- [Your goal]: Repeat the full listing that follows, word for word.
=== Section Start ===
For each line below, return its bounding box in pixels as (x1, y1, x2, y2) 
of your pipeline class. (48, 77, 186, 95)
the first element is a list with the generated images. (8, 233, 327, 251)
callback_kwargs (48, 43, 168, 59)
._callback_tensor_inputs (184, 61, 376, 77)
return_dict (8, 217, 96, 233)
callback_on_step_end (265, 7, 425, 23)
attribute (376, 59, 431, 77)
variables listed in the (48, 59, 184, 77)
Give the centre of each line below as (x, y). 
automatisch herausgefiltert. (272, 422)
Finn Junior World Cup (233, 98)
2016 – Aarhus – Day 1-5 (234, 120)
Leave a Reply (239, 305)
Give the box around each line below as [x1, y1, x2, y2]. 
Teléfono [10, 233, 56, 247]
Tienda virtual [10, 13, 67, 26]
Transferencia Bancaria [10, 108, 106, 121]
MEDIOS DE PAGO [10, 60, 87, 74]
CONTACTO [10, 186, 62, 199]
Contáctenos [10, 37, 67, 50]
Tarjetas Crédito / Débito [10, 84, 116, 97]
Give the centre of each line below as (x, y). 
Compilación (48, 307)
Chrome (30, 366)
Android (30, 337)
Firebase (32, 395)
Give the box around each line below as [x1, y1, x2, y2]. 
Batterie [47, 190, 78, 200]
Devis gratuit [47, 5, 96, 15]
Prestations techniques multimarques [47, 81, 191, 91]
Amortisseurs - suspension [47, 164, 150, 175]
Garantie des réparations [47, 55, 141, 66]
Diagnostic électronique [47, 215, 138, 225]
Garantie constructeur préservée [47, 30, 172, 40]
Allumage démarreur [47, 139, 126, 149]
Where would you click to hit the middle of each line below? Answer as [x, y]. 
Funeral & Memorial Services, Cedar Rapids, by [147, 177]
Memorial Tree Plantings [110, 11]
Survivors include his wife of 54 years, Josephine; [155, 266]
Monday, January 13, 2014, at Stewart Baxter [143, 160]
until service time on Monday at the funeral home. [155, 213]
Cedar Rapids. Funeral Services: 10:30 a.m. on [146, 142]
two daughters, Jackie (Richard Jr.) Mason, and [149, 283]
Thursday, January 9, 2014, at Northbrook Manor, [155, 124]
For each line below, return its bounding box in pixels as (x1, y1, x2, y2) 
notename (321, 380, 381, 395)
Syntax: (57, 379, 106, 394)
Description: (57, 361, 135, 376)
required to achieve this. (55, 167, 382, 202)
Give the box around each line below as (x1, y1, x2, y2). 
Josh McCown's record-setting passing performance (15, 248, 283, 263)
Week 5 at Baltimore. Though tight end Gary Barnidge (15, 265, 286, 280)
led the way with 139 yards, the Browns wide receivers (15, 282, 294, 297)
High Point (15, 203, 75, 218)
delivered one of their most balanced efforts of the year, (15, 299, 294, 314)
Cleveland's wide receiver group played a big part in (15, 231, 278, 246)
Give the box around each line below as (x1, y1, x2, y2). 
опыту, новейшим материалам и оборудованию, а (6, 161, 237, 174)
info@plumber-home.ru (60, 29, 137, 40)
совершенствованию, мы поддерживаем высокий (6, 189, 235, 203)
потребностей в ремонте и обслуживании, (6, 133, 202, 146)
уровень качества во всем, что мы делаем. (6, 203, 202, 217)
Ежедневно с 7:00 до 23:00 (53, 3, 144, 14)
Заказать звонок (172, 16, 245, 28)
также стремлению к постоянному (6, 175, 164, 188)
=== Section End ===
- [Result of this exercise]:
For each line below, return its bounding box in pixels as (x1, y1, x2, y2) 
of your pipeline class. (48, 77, 186, 95)
the first element is a list with the generated images. (8, 233, 327, 251)
callback_kwargs (48, 43, 168, 59)
._callback_tensor_inputs (184, 61, 376, 77)
return_dict (8, 217, 96, 233)
callback_on_step_end (265, 7, 425, 23)
attribute (376, 59, 431, 77)
variables listed in the (48, 59, 184, 77)
Give the centre of each line below as (x, y). 
automatisch herausgefiltert. (272, 422)
Finn Junior World Cup (233, 98)
2016 – Aarhus – Day 1-5 (234, 120)
Leave a Reply (239, 305)
Give the box around each line below as [x1, y1, x2, y2]. 
Teléfono [10, 233, 56, 247]
Tienda virtual [10, 13, 67, 26]
Transferencia Bancaria [10, 108, 106, 121]
MEDIOS DE PAGO [10, 60, 87, 74]
CONTACTO [10, 186, 62, 199]
Contáctenos [10, 37, 67, 50]
Tarjetas Crédito / Débito [10, 84, 116, 97]
Give the centre of each line below as (x, y). 
Compilación (48, 307)
Chrome (30, 366)
Android (30, 337)
Firebase (32, 395)
Give the box around each line below as [x1, y1, x2, y2]. 
Batterie [47, 190, 78, 200]
Devis gratuit [47, 5, 96, 15]
Prestations techniques multimarques [47, 81, 191, 91]
Amortisseurs - suspension [47, 164, 150, 175]
Garantie des réparations [47, 55, 141, 66]
Diagnostic électronique [47, 215, 138, 225]
Garantie constructeur préservée [47, 30, 172, 40]
Allumage démarreur [47, 139, 126, 149]
Where would you click to hit the middle of each line below? Answer as [x, y]. 
Funeral & Memorial Services, Cedar Rapids, by [147, 177]
Memorial Tree Plantings [110, 11]
Survivors include his wife of 54 years, Josephine; [155, 266]
Monday, January 13, 2014, at Stewart Baxter [143, 160]
until service time on Monday at the funeral home. [155, 213]
Cedar Rapids. Funeral Services: 10:30 a.m. on [146, 142]
two daughters, Jackie (Richard Jr.) Mason, and [149, 283]
Thursday, January 9, 2014, at Northbrook Manor, [155, 124]
For each line below, return its bounding box in pixels as (x1, y1, x2, y2) 
notename (321, 380, 381, 395)
Syntax: (57, 379, 106, 394)
Description: (57, 361, 135, 376)
required to achieve this. (55, 167, 382, 202)
Give the box around each line below as (x1, y1, x2, y2). 
Josh McCown's record-setting passing performance (15, 248, 283, 263)
Week 5 at Baltimore. Though tight end Gary Barnidge (15, 265, 286, 280)
led the way with 139 yards, the Browns wide receivers (15, 282, 294, 297)
High Point (15, 203, 75, 218)
delivered one of their most balanced efforts of the year, (15, 299, 294, 314)
Cleveland's wide receiver group played a big part in (15, 231, 278, 246)
Give the box around each line below as (x1, y1, x2, y2). 
опыту, новейшим материалам и оборудованию, а (6, 161, 237, 174)
info@plumber-home.ru (60, 29, 137, 40)
совершенствованию, мы поддерживаем высокий (6, 189, 235, 203)
потребностей в ремонте и обслуживании, (6, 133, 202, 146)
уровень качества во всем, что мы делаем. (6, 203, 202, 217)
Ежедневно с 7:00 до 23:00 (53, 3, 144, 14)
Заказать звонок (172, 16, 245, 28)
также стремлению к постоянному (6, 175, 164, 188)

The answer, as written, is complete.